So there are two significant ways in which early computer networks proper were differentiated from time-sharing and telegraph networks, and I put both of them under the label of "network of equals," a business term that is loosely equivalent to "peer to peer" but more to our point. First, a computer network allows any node to communicate with any other node. There is no strict definition of a "client" or "server" and the operation of the network does not make any such assumptions as to the role of a given node. Second, a computer network places complexity at the edge. Each node is expected to have the ability to make its own decisions about routing, prioritization, etc. In exchange, the "interior" equipment of the network is relatively simple and does not restrict or dictate the behavior of nodes.

A major manifestation of this latter idea is distributed routing. Most earlier networks had their routes managed centrally. In the phone and telegraph networks, the maintenance of routing tables was considered part of "traffic engineering," an active process performed by humans in a network operations center. In order to increase flexibility, computer networks often found it more desirable to generate routing tables automatically based on exchange of information between peers. This helped to solidify the "network of equals" concept by eliminating the need for a central NOC with significant control of network operations, instead deferring routing issues to the prudence of the individual system operators.

Both of these qualities make a great deal of sense in the context of computer networking having been pioneered by the military during the Cold War. Throughout the early days of both AUTODIN (the military automated telegraph network) and then ARPANET which was in some ways directly based on it, there was a general atmosphere that survivability was an important characteristic of networks. This could be presented specifically as survivability in nuclear war (which we know was a key goal of basically all military communications projects at the time), but it has had enduring value outside of the Cold War context as we now view a distributed, self-healing architecture as being one of the great innovations of packet-switched computer networks. The fact that this is also precisely a military goal for survival of nuclear C2 may have more or less directly influenced ARPANET depending on who you ask, but I think it's clear that it was at least some of the background that informed many ARPANET design decisions.

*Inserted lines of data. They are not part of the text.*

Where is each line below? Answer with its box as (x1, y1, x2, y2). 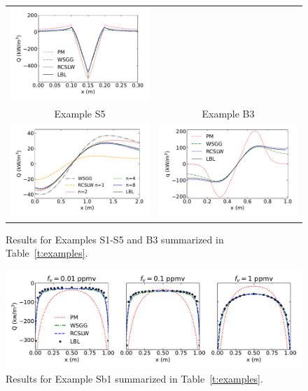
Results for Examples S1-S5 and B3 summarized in (6, 232, 224, 246)
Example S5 (54, 106, 106, 120)
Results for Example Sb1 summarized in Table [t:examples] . (6, 371, 263, 385)
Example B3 (202, 106, 255, 120)

It might help illustrate these ideas to briefly consider the technical architecture of ARPANET, which while a somewhat direct precursor to the modern internet is both very similar and very different. Computers did not connect "directly" to ARPANET because at the time it was unclear what such a "direct" connection would even look like. Instead, ARPANET participant computers were connected via serial line to a dedicated computer called an interface message processor, or IMP. IMPs are somewhat tricky to map directly to modern concepts, but you could say that they were network interface controllers, modems, and routers all in one. Each IMP performed the line coding to actually transmit messages over leased telephone lines, but also conducted a simple distributed routing algorithm to determine which leased telephone line a message should be sent over. The routing functionality is hard to describe because it evolved rapidly over the lifetime of ARPANET, but it was, by intention, both simple and somewhat hidden. Any computer could send a message to any other computer, using its numeric address, by transferring that message to an IMP. The IMPs performed some internal work to route the message but this was of little interest to the computers. The IMPs only performed enough work to route the message and ensure reliable delivery, they did not do anything further and certainly nothing related to application-level logic.

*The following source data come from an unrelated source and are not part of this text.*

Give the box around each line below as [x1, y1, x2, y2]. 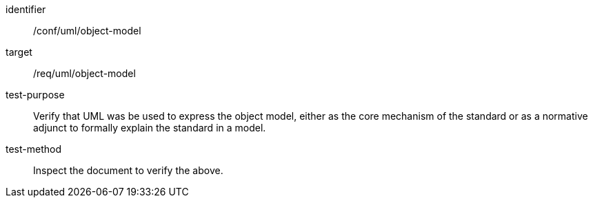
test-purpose [6, 89, 65, 100]
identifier [6, 3, 46, 15]
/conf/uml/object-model [33, 25, 141, 36]
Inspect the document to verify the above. [33, 164, 223, 176]
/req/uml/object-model [33, 67, 136, 79]
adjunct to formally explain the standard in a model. [33, 122, 266, 133]
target [6, 46, 32, 58]
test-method [6, 143, 61, 155]
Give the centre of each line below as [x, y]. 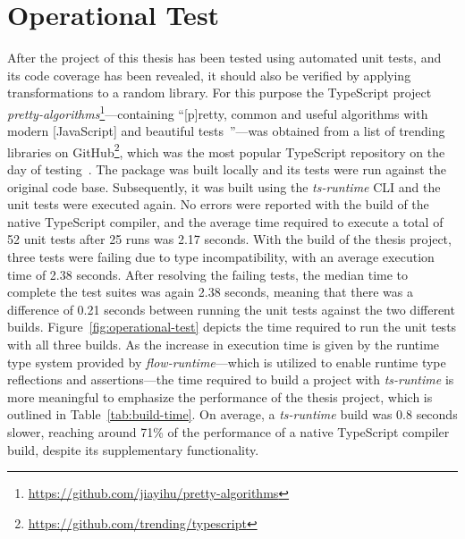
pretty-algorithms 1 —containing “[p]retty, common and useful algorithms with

Later, ARPANET equipment contractor BBN, along with the greater ARPANET project, would begin to openly specify "internal" protocols such as for routing in order to allow the use of non-BBN IMPs. Consequentially, much of the functionality of the IMP would be moved into the host computers themselves, while the routing functionality would be moved into dedicated routing appliances. This remains more or less the general idea of the internet today.

Let's take these observations about ARPANET (and many, but not all, other early computer networks) and apply them to the internet today.

Peer-to-Peer Connectivity

The basic assumption that any computer could connect to any other computer at will proved problematic by, let's say, 1971, when an employee of BBN created something we might now call a computer worm as a proof of concept. The problem was far greater as minicomputers and reduced connectivity costs significantly increased the number of hosts on the internet, and by the end of the '90s network-based computer worms had become routine. Most software and the protocols it used were simply not designed to operate in an adversarial climate. But, with the internet now so readily accessible, that's what it became. Computers frequently exposed functionality to the network that was hazardous when made readily available to anonymous others, with Windows SMB being a frequent concern [2].

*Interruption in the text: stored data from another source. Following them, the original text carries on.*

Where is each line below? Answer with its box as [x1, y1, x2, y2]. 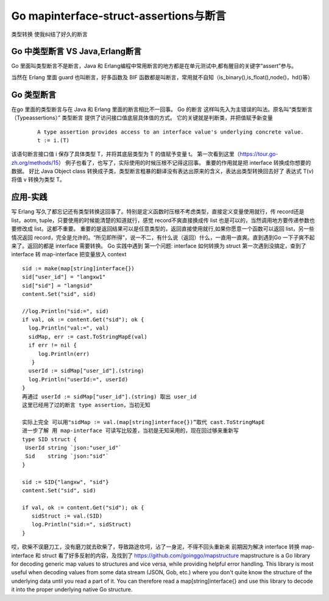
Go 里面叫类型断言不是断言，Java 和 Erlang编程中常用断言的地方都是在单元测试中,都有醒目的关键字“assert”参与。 [11, 62, 297, 70]
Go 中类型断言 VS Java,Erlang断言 [11, 46, 142, 57]
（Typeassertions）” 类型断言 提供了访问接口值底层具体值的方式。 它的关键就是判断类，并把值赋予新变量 [11, 114, 274, 121]
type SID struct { [22, 436, 77, 442]
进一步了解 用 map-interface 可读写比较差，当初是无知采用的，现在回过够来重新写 [22, 427, 239, 434]
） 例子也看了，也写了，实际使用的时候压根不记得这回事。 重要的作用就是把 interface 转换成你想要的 [58, 159, 311, 166]
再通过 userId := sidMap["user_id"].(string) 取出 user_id [22, 393, 197, 400]
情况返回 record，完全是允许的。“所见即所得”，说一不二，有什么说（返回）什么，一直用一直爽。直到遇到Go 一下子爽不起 [11, 234, 315, 241]
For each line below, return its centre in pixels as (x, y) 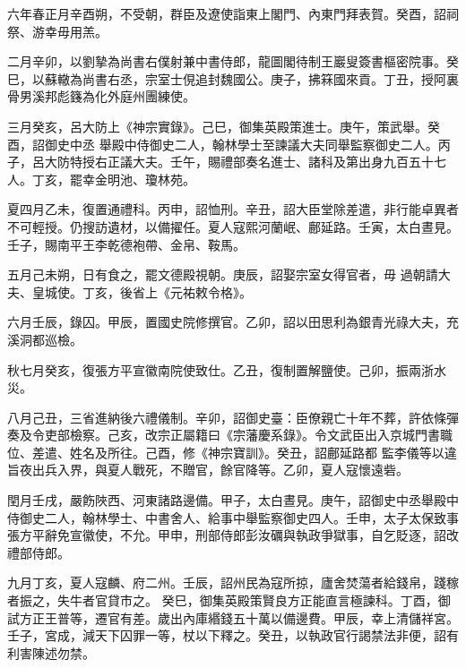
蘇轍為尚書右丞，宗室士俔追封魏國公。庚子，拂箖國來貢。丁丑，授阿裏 (251, 78)
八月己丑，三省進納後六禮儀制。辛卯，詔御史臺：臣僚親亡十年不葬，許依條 (227, 417)
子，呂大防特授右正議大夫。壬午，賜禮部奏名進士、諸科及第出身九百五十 (220, 162)
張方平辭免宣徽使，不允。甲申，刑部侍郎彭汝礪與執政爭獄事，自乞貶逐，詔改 (233, 535)
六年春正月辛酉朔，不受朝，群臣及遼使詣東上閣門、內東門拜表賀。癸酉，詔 (227, 13)
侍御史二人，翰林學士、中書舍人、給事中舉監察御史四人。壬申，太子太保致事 (233, 517)
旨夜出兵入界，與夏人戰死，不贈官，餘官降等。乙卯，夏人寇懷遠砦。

The scourge of internet-replicating computer worms was stopped mostly not by enhancements in host security but instead as an incidental effect of the architecture of home internet service. Residential ISPs had operated on the assumption that they provided connectivity to a single device, typically using PPP over some type of telephone connection. As it became more common for home networks to incorporate multiple devices (especially after the introduction of WiFi) residential ISPs did not keep pace. While it was easier to get a subnet allocation from a residential ISP back then than it is now, it was very rare, and so pretty much all home networks employed NAT as a method to make the entire home network look, to the internet, like a single device. This remains the norm today.

NAT, as a side effect of its operation, prohibits all inbound connections not associated with an existing outbound one.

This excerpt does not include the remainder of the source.